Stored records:
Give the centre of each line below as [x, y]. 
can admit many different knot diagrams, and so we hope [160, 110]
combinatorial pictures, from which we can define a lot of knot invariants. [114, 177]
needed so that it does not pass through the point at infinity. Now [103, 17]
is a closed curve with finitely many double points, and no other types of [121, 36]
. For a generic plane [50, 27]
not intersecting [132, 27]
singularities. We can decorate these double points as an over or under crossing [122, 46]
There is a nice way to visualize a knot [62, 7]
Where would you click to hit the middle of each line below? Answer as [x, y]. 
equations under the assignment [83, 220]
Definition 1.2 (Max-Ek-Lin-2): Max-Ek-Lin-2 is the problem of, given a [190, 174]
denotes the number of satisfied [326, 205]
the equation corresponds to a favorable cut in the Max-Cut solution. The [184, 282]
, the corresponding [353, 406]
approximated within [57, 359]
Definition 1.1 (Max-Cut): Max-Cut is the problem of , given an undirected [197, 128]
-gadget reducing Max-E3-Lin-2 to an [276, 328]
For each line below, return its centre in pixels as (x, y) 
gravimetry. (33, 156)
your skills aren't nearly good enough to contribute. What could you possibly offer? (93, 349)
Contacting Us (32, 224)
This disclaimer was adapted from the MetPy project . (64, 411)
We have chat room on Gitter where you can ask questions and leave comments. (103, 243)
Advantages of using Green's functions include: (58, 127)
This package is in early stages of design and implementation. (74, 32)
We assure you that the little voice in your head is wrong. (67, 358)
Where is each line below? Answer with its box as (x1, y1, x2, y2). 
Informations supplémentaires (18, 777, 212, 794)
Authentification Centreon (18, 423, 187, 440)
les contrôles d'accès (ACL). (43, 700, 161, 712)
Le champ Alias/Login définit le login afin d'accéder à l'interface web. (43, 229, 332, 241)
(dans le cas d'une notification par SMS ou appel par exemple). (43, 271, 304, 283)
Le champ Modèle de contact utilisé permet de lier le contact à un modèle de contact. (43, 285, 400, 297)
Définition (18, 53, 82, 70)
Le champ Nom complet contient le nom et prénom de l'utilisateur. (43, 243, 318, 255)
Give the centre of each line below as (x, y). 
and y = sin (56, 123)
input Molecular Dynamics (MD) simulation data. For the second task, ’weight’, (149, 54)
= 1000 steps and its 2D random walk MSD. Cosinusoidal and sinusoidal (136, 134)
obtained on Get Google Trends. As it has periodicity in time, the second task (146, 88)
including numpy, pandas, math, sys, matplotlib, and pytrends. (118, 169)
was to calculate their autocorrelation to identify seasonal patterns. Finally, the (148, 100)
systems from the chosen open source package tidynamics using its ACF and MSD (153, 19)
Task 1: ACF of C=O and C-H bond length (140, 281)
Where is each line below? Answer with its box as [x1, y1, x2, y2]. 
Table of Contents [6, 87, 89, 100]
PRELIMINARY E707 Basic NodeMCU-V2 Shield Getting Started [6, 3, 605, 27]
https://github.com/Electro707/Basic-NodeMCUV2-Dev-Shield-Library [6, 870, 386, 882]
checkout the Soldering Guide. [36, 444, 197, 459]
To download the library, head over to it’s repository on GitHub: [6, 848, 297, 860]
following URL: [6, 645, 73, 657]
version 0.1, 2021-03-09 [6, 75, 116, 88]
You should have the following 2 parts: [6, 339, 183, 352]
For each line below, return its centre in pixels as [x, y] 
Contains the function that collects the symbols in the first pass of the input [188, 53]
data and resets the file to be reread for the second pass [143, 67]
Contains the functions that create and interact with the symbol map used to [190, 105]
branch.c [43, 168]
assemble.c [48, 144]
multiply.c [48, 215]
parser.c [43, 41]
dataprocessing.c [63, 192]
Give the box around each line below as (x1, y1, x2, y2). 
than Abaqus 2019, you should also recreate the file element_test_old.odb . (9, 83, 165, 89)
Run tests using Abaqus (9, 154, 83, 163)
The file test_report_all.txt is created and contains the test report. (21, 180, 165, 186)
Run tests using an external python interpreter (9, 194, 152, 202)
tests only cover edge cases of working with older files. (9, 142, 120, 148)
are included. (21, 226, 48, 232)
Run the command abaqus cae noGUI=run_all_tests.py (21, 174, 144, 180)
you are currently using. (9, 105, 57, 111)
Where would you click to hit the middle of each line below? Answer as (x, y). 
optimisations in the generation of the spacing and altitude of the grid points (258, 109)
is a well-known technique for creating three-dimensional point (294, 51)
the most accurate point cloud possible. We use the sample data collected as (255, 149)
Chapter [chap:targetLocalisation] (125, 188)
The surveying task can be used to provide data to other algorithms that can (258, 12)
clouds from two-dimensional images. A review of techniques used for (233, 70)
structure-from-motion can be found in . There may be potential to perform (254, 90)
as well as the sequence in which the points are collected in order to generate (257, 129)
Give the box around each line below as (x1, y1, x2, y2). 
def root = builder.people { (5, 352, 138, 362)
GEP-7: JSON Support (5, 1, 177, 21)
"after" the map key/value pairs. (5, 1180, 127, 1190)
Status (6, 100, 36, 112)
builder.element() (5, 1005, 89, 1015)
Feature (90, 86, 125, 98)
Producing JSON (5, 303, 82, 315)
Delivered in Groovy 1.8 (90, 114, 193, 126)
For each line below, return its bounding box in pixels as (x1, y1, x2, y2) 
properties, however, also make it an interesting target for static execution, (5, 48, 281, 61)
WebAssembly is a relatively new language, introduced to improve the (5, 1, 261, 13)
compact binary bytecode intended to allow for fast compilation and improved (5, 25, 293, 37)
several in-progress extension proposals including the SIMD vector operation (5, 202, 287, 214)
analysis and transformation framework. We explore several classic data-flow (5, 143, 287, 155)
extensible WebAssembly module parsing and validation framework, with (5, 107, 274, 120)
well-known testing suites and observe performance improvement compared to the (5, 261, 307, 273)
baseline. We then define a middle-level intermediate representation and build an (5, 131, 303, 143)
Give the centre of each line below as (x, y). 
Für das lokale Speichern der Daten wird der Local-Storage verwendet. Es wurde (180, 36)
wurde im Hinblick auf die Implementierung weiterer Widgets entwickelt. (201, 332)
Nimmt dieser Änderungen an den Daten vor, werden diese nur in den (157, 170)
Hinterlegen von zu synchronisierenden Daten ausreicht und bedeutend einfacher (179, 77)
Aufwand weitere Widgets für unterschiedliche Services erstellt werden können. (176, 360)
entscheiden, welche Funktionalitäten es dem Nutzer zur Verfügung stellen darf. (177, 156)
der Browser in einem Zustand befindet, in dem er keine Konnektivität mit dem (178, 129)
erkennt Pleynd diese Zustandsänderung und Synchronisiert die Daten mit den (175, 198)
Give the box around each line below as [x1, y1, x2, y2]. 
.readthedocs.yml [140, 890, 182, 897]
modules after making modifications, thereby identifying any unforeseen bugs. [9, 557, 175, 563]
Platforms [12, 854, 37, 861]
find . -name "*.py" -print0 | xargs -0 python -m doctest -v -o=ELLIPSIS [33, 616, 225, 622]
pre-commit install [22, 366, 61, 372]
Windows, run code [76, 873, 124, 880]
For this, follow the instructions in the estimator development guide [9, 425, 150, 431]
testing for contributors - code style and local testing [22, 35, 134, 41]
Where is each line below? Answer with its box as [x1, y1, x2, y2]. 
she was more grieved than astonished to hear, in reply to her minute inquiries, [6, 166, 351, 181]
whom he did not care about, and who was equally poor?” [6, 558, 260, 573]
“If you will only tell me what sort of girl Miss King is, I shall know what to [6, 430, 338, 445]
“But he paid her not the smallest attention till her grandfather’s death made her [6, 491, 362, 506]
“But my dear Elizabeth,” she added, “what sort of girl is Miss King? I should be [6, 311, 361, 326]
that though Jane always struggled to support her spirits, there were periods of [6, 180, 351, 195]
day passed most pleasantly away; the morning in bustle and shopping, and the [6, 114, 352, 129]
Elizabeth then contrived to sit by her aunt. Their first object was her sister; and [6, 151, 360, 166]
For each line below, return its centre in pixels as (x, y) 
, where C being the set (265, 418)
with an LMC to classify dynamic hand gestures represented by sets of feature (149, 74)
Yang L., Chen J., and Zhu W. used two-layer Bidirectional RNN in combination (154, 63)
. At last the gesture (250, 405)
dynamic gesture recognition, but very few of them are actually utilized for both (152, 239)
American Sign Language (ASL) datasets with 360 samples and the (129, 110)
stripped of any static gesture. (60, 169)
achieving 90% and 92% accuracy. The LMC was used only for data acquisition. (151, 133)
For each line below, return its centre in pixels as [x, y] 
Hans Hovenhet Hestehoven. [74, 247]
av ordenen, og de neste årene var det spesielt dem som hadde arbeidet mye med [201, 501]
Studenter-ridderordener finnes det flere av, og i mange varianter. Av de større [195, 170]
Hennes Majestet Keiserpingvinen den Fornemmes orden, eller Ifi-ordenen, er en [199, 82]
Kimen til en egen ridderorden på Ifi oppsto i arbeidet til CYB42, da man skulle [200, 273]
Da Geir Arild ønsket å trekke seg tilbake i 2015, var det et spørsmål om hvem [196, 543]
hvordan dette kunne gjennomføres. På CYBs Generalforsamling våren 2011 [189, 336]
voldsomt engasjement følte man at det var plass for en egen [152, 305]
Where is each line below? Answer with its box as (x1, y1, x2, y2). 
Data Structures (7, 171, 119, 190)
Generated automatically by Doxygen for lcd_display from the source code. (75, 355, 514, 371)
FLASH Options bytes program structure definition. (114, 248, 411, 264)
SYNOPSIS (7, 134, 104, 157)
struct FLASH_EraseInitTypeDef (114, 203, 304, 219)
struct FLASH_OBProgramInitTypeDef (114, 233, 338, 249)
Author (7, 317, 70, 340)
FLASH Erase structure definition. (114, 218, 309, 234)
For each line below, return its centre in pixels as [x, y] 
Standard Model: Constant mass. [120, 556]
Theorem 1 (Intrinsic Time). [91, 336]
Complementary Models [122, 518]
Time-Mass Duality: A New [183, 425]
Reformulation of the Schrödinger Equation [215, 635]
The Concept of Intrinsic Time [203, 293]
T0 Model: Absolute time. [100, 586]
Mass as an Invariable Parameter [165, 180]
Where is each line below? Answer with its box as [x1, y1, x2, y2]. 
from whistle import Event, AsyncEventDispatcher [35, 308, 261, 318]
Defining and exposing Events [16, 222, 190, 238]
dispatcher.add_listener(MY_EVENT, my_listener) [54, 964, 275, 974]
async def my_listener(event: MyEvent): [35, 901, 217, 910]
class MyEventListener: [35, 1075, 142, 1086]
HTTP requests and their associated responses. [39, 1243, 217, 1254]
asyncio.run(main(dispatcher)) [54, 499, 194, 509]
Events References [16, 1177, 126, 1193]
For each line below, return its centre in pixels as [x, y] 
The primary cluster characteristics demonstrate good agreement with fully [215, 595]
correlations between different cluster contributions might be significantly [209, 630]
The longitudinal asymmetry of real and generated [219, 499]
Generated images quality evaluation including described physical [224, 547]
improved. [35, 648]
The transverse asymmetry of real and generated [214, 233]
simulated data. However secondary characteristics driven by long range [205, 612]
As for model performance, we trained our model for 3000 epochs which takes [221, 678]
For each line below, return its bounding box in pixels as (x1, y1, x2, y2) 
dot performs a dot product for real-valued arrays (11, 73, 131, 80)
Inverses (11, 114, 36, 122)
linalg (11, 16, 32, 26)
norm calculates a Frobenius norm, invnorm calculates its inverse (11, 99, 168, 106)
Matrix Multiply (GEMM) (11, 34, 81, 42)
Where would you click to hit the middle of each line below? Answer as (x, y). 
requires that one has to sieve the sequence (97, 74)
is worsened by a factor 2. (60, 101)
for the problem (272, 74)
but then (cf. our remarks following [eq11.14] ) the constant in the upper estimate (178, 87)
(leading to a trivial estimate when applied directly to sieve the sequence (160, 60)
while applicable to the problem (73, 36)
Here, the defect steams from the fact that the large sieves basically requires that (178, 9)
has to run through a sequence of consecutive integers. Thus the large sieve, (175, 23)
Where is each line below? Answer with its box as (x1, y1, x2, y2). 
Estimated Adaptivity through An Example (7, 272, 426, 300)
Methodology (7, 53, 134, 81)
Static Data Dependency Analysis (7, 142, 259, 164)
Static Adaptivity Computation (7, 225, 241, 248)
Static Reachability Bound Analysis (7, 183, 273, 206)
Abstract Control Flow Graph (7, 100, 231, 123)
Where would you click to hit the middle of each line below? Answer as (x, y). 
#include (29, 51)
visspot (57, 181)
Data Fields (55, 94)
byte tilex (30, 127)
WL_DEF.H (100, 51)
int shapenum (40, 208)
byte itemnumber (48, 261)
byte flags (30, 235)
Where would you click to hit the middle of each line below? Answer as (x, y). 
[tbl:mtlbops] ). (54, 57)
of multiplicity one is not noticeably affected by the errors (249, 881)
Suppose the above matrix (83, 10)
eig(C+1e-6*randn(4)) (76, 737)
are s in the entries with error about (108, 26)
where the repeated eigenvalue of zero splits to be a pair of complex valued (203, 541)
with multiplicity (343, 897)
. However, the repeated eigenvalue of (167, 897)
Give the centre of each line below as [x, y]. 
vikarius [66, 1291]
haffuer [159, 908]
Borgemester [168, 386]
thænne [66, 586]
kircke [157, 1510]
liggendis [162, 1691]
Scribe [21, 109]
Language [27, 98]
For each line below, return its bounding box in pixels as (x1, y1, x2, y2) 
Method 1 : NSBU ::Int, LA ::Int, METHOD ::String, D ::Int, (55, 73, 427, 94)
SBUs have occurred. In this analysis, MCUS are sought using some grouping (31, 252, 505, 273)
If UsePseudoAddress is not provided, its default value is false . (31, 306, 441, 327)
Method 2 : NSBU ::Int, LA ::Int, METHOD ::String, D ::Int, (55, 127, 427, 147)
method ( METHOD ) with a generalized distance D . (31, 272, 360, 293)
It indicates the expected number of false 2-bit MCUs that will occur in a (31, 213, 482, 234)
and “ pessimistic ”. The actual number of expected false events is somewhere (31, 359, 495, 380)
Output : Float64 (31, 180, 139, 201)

The problem. Copy every line where the word "wurde" is present in the entries above.

Response to the exercise.
Für das lokale Speichern der Daten wird der Local-Storage verwendet. Es wurde (180, 36)
wurde im Hinblick auf die Implementierung weiterer Widgets entwickelt. (201, 332)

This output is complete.